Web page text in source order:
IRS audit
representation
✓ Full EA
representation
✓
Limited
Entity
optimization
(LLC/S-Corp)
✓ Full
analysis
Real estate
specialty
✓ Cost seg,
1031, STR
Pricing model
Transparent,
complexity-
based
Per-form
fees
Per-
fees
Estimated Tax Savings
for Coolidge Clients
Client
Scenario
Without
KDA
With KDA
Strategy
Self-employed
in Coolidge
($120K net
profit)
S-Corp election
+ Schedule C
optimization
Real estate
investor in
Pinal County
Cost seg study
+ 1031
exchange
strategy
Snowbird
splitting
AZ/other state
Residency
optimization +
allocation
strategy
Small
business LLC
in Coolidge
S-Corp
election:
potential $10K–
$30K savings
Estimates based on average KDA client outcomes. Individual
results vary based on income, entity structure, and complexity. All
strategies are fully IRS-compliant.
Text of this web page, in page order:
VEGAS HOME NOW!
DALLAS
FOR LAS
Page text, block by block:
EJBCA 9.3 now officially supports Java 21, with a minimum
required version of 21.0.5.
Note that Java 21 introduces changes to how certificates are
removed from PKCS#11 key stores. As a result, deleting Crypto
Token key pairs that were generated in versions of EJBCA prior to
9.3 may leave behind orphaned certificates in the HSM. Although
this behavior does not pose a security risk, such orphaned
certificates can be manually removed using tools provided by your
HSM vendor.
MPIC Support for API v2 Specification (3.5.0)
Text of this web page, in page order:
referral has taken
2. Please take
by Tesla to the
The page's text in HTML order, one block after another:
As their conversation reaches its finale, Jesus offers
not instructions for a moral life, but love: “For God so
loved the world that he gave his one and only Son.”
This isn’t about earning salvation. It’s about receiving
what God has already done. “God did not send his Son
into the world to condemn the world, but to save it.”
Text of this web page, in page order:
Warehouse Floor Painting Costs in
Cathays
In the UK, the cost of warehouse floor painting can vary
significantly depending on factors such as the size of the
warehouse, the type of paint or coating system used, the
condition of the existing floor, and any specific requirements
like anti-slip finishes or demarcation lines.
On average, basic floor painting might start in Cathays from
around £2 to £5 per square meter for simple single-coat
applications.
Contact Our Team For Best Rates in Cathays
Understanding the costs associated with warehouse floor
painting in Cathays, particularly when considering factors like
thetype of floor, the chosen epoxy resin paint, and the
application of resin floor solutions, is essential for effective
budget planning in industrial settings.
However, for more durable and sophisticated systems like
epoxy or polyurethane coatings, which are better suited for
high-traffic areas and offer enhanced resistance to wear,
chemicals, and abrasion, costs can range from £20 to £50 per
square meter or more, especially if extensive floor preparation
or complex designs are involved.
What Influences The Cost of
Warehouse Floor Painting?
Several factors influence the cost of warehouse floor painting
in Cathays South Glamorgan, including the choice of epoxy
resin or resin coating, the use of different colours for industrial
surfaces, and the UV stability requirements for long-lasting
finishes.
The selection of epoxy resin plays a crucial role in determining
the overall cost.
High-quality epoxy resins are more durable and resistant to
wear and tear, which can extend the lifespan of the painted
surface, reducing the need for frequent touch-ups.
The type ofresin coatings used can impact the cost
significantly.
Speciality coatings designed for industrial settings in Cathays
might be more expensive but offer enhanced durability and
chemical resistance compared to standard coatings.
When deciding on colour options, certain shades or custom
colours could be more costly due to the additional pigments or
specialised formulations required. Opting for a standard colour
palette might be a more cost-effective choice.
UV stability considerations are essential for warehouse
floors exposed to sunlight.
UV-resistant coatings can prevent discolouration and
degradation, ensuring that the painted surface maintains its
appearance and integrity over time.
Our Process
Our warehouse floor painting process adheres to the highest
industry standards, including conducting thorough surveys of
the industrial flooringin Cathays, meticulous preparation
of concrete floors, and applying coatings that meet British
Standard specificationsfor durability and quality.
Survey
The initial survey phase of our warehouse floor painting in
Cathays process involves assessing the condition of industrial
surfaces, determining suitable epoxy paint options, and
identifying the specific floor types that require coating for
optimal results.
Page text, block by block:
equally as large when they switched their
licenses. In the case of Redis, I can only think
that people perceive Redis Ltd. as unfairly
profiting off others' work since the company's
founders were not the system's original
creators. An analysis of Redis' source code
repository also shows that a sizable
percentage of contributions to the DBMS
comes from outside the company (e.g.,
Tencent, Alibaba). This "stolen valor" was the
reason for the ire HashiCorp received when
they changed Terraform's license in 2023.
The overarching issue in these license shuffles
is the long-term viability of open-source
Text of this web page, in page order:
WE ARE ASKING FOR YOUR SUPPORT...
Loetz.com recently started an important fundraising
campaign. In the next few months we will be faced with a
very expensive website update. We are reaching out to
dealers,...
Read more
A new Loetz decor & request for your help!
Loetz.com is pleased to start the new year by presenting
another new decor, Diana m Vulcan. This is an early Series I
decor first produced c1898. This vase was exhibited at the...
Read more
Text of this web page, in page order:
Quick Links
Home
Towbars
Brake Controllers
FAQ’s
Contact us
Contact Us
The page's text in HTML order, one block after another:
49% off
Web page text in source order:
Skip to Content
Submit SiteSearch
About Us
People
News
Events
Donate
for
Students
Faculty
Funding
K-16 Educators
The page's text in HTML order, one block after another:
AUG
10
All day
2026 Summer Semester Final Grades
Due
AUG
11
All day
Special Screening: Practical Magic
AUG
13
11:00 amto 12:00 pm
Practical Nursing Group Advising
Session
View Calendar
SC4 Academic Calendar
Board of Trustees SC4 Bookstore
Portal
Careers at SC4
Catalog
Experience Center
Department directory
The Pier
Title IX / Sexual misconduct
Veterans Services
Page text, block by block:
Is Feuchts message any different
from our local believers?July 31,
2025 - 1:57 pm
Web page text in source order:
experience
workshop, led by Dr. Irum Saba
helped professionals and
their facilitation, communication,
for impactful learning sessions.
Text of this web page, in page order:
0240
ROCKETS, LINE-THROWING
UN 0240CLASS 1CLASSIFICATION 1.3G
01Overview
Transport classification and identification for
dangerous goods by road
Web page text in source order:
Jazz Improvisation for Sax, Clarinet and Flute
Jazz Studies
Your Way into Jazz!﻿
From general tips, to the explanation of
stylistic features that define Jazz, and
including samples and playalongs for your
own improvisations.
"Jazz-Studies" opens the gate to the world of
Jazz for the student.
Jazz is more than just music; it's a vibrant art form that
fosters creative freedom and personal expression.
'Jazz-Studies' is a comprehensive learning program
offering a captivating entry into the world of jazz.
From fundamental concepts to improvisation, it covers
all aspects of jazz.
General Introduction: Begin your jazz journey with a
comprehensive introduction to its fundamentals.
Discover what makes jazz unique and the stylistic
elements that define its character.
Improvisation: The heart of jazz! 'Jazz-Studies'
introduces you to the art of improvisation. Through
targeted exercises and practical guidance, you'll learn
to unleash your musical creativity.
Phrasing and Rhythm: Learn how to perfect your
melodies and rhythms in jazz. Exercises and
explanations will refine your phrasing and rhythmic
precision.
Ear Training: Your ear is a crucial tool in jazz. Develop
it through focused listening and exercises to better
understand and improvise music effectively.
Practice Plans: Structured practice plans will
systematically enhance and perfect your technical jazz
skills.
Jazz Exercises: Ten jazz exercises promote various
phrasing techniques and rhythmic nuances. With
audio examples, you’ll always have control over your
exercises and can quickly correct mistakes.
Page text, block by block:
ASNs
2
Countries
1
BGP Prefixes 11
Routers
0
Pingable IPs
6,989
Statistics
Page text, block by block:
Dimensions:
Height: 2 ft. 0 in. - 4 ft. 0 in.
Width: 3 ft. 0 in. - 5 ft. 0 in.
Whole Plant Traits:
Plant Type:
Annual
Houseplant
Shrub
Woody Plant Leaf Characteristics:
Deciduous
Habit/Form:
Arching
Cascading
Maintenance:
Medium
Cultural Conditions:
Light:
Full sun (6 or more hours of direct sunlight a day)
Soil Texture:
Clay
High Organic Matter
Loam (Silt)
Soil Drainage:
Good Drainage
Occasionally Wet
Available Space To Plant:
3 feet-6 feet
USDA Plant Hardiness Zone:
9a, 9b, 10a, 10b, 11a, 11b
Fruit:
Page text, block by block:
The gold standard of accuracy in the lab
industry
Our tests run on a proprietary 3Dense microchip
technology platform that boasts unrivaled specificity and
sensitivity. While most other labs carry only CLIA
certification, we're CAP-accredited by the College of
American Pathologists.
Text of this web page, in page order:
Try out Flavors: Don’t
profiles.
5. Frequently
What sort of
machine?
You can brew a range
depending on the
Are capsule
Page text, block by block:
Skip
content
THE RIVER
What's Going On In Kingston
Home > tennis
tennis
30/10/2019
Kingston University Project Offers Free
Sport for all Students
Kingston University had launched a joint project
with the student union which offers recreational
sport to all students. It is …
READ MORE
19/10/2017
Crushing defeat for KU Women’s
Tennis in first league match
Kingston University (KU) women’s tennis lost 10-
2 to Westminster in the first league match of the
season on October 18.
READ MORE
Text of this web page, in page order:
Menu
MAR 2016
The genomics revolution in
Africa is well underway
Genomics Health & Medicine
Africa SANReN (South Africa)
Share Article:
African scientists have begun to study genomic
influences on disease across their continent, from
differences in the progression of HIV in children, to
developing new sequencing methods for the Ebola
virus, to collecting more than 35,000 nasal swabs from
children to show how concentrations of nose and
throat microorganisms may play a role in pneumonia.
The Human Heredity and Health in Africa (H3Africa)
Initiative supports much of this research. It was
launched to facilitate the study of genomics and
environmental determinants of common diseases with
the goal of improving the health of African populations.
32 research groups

::::::::

» What this task involves
Say how many lines of the material hold the string "Calendar", giving the number alone.

» Exercise response
2